— Records provided —
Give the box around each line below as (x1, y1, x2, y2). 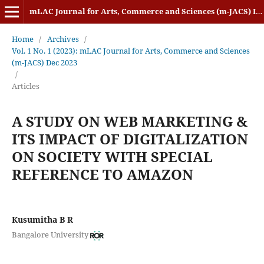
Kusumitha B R (11, 213, 73, 225)
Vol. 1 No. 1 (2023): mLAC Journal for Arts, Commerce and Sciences (11, 45, 250, 56)
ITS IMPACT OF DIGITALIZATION (11, 128, 248, 148)
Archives (47, 33, 79, 44)
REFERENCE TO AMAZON (11, 164, 193, 184)
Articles (11, 80, 39, 91)
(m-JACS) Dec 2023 (11, 57, 77, 68)
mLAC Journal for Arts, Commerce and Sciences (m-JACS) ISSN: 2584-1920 (255, 6, 262, 16)
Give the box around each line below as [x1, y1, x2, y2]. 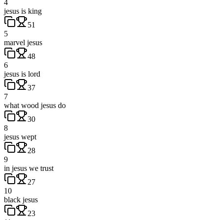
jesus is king [4, 6, 42, 15]
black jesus [4, 195, 38, 204]
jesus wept [4, 132, 36, 141]
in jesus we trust [4, 164, 54, 172]
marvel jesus [4, 38, 42, 47]
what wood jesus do [4, 101, 66, 110]
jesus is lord [4, 69, 40, 78]
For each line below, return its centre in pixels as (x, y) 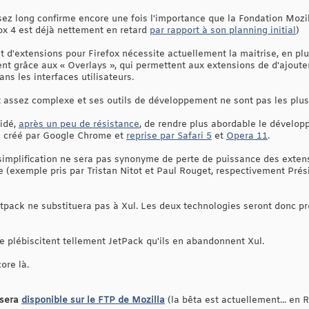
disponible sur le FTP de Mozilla (93, 301)
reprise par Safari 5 (169, 137)
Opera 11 (247, 137)
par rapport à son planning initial (223, 31)
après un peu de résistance (79, 125)
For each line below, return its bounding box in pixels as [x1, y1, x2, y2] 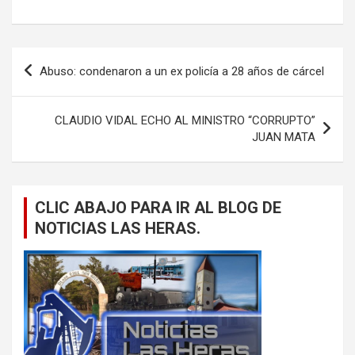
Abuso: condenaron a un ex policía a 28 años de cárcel [40, 63, 324, 78]
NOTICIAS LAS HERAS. [35, 218, 200, 238]
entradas [11, 97, 92, 121]
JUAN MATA [252, 129, 315, 144]
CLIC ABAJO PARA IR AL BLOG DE [35, 197, 281, 217]
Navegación [11, 47, 116, 71]
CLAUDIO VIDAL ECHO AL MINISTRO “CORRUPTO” [55, 113, 315, 128]
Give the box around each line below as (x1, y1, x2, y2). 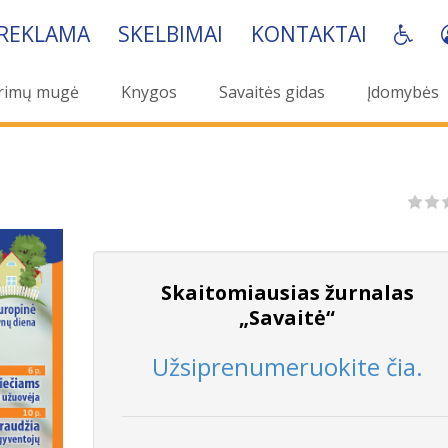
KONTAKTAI (250, 20, 367, 48)
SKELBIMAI (117, 20, 223, 48)
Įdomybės (367, 81, 439, 103)
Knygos (121, 81, 177, 103)
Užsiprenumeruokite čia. (151, 351, 423, 383)
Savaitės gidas (219, 81, 325, 103)
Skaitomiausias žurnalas (160, 279, 414, 306)
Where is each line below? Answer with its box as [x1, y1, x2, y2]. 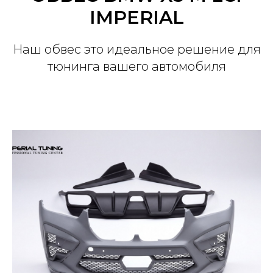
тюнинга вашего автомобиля [47, 59, 226, 74]
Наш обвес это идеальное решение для [12, 42, 261, 57]
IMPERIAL [89, 6, 184, 29]
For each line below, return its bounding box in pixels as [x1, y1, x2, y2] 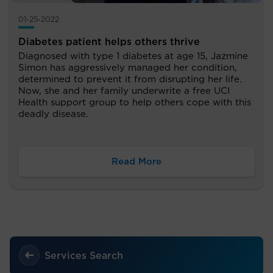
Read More [112, 157, 161, 166]
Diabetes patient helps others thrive [18, 37, 200, 47]
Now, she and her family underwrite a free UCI [18, 86, 230, 96]
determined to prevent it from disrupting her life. [18, 74, 242, 84]
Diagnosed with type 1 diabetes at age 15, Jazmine [18, 51, 248, 61]
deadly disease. [18, 109, 88, 119]
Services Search [44, 250, 123, 261]
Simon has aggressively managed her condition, [18, 63, 237, 73]
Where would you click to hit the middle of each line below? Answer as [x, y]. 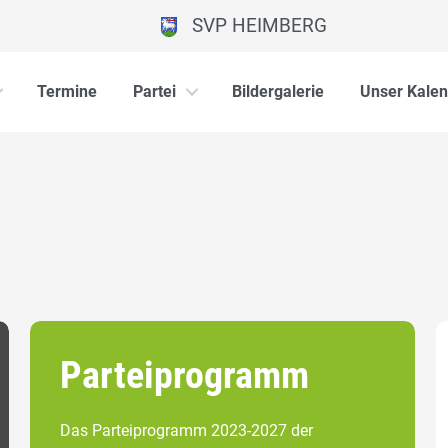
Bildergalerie [278, 91]
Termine [67, 91]
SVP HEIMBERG [251, 25]
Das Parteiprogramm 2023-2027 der [186, 430]
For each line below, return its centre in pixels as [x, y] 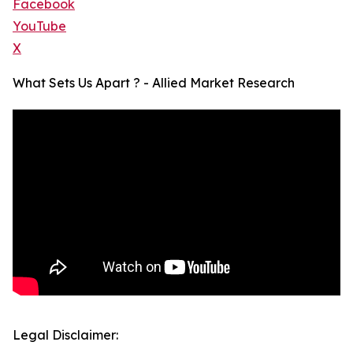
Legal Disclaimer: [65, 335]
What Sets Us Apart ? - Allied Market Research [154, 83]
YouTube [39, 26]
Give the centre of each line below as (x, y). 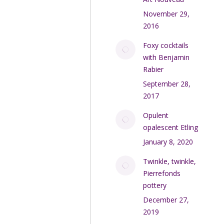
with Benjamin (166, 57)
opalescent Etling (171, 127)
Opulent (156, 115)
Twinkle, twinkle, (170, 161)
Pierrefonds (162, 173)
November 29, (166, 14)
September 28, (167, 84)
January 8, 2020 (168, 142)
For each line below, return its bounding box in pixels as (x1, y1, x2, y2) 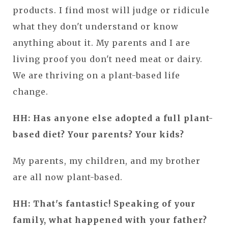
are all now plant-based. (13, 172, 123, 182)
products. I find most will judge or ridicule (13, 5, 210, 15)
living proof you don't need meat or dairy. (13, 53, 203, 64)
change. (13, 86, 48, 97)
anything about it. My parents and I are (13, 37, 190, 48)
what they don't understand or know (13, 21, 179, 32)
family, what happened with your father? (13, 214, 207, 225)
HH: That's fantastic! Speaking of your (13, 198, 195, 209)
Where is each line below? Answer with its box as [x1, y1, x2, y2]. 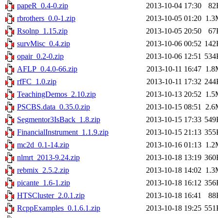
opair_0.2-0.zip [17, 52, 64, 61]
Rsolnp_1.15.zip [17, 27, 68, 36]
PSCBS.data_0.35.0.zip [17, 103, 90, 111]
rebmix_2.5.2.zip [17, 166, 69, 175]
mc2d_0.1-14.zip [17, 141, 69, 149]
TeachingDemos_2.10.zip [17, 90, 96, 99]
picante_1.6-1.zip [17, 179, 70, 187]
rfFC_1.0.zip [17, 77, 56, 86]
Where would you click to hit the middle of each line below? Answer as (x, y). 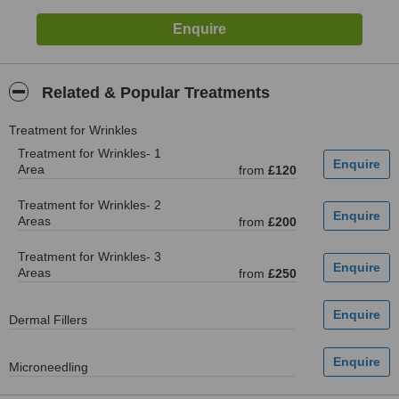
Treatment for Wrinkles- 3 (90, 256)
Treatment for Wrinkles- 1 (90, 153)
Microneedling (49, 367)
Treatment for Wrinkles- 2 (90, 205)
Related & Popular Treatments (154, 93)
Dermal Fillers (48, 320)

— Your task —
Copy the listing verbatim, omitting images.

— Solution to this exercise —
Give the box around each line below as (x1, y1, x2, y2). 
Kusumitha B R (11, 213, 73, 225)
Vol. 1 No. 1 (2023): mLAC Journal for Arts, Commerce and Sciences (11, 45, 250, 56)
ITS IMPACT OF DIGITALIZATION (11, 128, 248, 148)
Archives (47, 33, 79, 44)
REFERENCE TO AMAZON (11, 164, 193, 184)
Articles (11, 80, 39, 91)
(m-JACS) Dec 2023 (11, 57, 77, 68)
mLAC Journal for Arts, Commerce and Sciences (m-JACS) ISSN: 2584-1920 (255, 6, 262, 16)
Give the box around each line below as [x1, y1, x2, y2]. 
jesus is king [4, 6, 42, 15]
black jesus [4, 195, 38, 204]
jesus wept [4, 132, 36, 141]
in jesus we trust [4, 164, 54, 172]
marvel jesus [4, 38, 42, 47]
what wood jesus do [4, 101, 66, 110]
jesus is lord [4, 69, 40, 78]
For each line below, return its centre in pixels as (x, y) 
disponible sur le FTP de Mozilla (93, 301)
reprise par Safari 5 (169, 137)
Opera 11 (247, 137)
par rapport à son planning initial (223, 31)
après un peu de résistance (79, 125)
For each line below, return its bounding box in pixels as [x1, y1, x2, y2] 
Abuso: condenaron a un ex policía a 28 años de cárcel [40, 63, 324, 78]
NOTICIAS LAS HERAS. [35, 218, 200, 238]
entradas [11, 97, 92, 121]
JUAN MATA [252, 129, 315, 144]
CLIC ABAJO PARA IR AL BLOG DE [35, 197, 281, 217]
Navegación [11, 47, 116, 71]
CLAUDIO VIDAL ECHO AL MINISTRO “CORRUPTO” [55, 113, 315, 128]
Give the box around each line below as (x1, y1, x2, y2). 
KONTAKTAI (250, 20, 367, 48)
SKELBIMAI (117, 20, 223, 48)
Įdomybės (367, 81, 439, 103)
Knygos (121, 81, 177, 103)
Užsiprenumeruokite čia. (151, 351, 423, 383)
Savaitės gidas (219, 81, 325, 103)
Skaitomiausias žurnalas (160, 279, 414, 306)
Where is each line below? Answer with its box as [x1, y1, x2, y2]. 
тюнинга вашего автомобиля [47, 59, 226, 74]
Наш обвес это идеальное решение для [12, 42, 261, 57]
IMPERIAL [89, 6, 184, 29]
For each line below, return its bounding box in pixels as [x1, y1, x2, y2] 
Read More [112, 157, 161, 166]
Diabetes patient helps others thrive [18, 37, 200, 47]
Now, she and her family underwrite a free UCI [18, 86, 230, 96]
determined to prevent it from disrupting her life. [18, 74, 242, 84]
Diagnosed with type 1 diabetes at age 15, Jazmine [18, 51, 248, 61]
deadly disease. [18, 109, 88, 119]
Services Search [44, 250, 123, 261]
Simon has aggressively managed her condition, [18, 63, 237, 73]
Where would you click to hit the middle of each line below? Answer as [x, y]. 
Bildergalerie [278, 91]
Termine [67, 91]
SVP HEIMBERG [251, 25]
Das Parteiprogramm 2023-2027 der [186, 430]
For each line below, return its centre in pixels as [x, y] 
Legal Disclaimer: [65, 335]
What Sets Us Apart ? - Allied Market Research [154, 83]
YouTube [39, 26]
Give the centre of each line below as (x, y). 
with Benjamin (166, 57)
opalescent Etling (171, 127)
Opulent (156, 115)
Twinkle, twinkle, (170, 161)
Pierrefonds (162, 173)
November 29, (166, 14)
September 28, (167, 84)
January 8, 2020 (168, 142)
For each line below, return its bounding box in pixels as (x1, y1, x2, y2) 
are all now plant-based. (13, 172, 123, 182)
products. I find most will judge or ridicule (13, 5, 210, 15)
living proof you don't need meat or dairy. (13, 53, 203, 64)
change. (13, 86, 48, 97)
anything about it. My parents and I are (13, 37, 190, 48)
what they don't understand or know (13, 21, 179, 32)
family, what happened with your father? (13, 214, 207, 225)
HH: That's fantastic! Speaking of your (13, 198, 195, 209)
Where is each line below? Answer with its box as [x1, y1, x2, y2]. 
opair_0.2-0.zip [17, 52, 64, 61]
Rsolnp_1.15.zip [17, 27, 68, 36]
PSCBS.data_0.35.0.zip [17, 103, 90, 111]
rebmix_2.5.2.zip [17, 166, 69, 175]
mc2d_0.1-14.zip [17, 141, 69, 149]
TeachingDemos_2.10.zip [17, 90, 96, 99]
picante_1.6-1.zip [17, 179, 70, 187]
rfFC_1.0.zip [17, 77, 56, 86]
Where would you click to hit the middle of each line below? Answer as (x, y). 
Treatment for Wrinkles- 3 (90, 256)
Treatment for Wrinkles- 1 (90, 153)
Microneedling (49, 367)
Treatment for Wrinkles- 2 (90, 205)
Related & Popular Treatments (154, 93)
Dermal Fillers (48, 320)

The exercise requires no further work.